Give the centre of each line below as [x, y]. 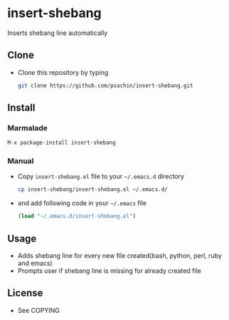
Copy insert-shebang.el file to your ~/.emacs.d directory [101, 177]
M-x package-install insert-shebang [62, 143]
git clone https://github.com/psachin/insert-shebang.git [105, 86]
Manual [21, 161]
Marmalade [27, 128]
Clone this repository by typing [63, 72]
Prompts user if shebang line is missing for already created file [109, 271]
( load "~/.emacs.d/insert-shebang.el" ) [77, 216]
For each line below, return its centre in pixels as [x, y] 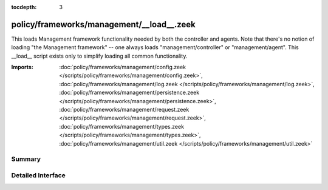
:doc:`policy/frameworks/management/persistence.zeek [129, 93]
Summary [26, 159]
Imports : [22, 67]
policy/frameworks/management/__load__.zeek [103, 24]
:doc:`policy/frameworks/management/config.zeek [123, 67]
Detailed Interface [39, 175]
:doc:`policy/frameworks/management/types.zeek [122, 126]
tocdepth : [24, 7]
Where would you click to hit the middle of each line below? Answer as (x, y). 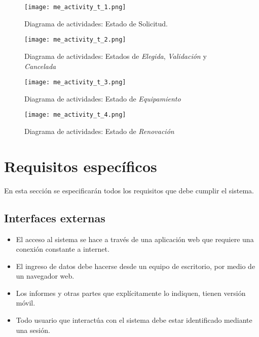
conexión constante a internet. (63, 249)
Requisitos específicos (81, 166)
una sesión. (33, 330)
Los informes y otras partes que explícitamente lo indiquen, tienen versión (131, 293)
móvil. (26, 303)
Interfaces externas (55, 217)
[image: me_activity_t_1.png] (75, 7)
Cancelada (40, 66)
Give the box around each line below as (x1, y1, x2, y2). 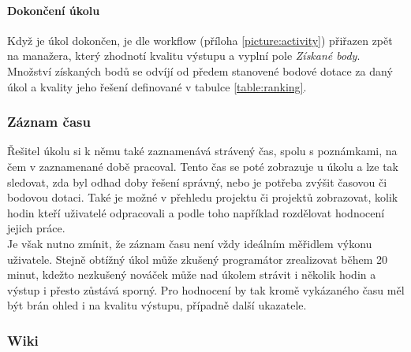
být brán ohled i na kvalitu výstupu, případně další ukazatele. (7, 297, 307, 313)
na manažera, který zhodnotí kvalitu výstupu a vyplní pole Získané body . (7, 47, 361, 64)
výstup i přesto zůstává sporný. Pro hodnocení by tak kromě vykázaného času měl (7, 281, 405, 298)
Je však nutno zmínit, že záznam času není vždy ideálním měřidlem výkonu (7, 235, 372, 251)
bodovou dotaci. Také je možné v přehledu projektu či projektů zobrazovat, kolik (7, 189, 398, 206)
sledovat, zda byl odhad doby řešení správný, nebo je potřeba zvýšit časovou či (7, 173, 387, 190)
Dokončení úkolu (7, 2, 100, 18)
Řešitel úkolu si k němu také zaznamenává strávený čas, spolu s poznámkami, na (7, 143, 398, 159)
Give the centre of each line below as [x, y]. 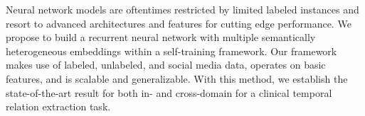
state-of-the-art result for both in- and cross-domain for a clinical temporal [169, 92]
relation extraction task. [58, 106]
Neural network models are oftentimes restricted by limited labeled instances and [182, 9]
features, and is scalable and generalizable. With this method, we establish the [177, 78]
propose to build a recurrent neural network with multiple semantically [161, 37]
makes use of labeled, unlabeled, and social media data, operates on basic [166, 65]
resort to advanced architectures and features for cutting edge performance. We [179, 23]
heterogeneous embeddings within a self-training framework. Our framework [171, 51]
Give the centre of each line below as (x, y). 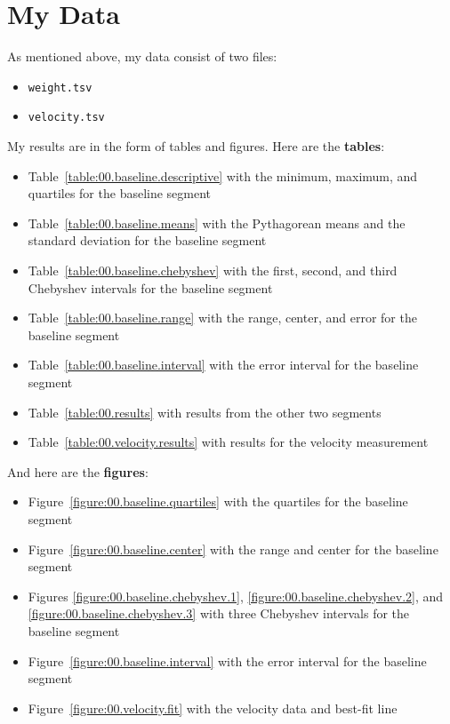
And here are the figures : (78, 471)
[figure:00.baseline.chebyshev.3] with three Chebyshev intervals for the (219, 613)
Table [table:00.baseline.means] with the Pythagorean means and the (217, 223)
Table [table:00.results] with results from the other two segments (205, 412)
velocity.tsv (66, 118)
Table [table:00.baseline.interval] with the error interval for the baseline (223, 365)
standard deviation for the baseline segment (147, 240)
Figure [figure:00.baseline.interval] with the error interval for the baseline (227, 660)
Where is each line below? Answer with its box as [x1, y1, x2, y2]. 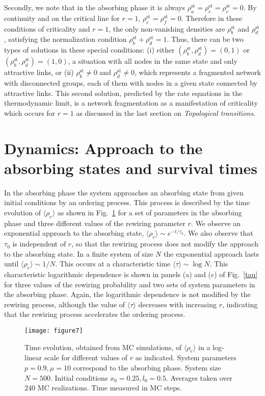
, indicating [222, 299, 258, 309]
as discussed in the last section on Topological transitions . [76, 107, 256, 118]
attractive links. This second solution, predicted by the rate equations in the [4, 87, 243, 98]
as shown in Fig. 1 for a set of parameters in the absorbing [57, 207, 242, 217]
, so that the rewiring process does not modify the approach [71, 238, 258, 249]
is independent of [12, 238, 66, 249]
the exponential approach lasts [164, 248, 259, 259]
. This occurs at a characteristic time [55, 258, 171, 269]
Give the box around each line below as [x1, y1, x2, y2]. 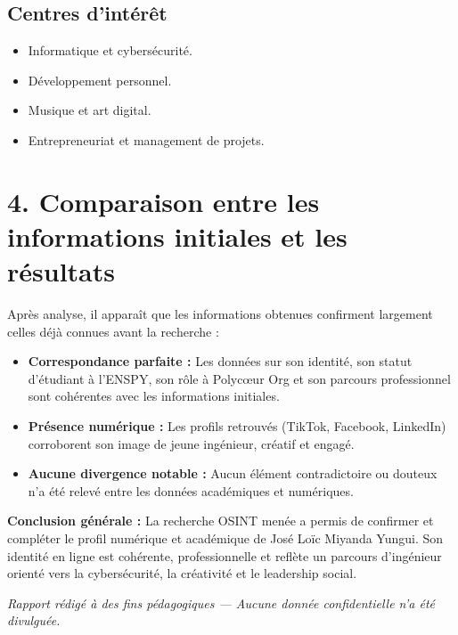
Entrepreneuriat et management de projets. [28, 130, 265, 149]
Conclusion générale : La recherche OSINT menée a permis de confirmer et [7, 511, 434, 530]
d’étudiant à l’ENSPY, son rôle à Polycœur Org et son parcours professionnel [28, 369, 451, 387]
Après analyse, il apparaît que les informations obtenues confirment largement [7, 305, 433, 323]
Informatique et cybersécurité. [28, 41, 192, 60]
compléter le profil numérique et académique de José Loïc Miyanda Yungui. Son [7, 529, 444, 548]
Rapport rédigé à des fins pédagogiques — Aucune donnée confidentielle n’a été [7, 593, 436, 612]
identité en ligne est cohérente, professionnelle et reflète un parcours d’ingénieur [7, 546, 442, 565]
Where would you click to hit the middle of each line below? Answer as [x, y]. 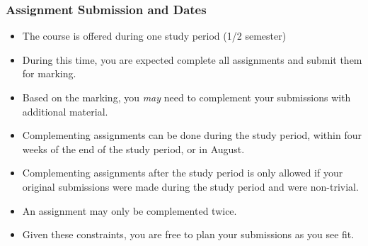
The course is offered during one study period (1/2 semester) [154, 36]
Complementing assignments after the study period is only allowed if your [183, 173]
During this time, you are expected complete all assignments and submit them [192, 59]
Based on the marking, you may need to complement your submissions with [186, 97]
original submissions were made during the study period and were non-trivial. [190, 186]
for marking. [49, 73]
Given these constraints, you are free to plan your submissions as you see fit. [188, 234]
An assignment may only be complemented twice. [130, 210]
▬▬▬
What to work on:
Reproduce each line above that contains "úkolu".

Expected output:
Dokončení úkolu (7, 2, 100, 18)
Řešitel úkolu si k němu také zaznamenává strávený čas, spolu s poznámkami, na (7, 143, 398, 159)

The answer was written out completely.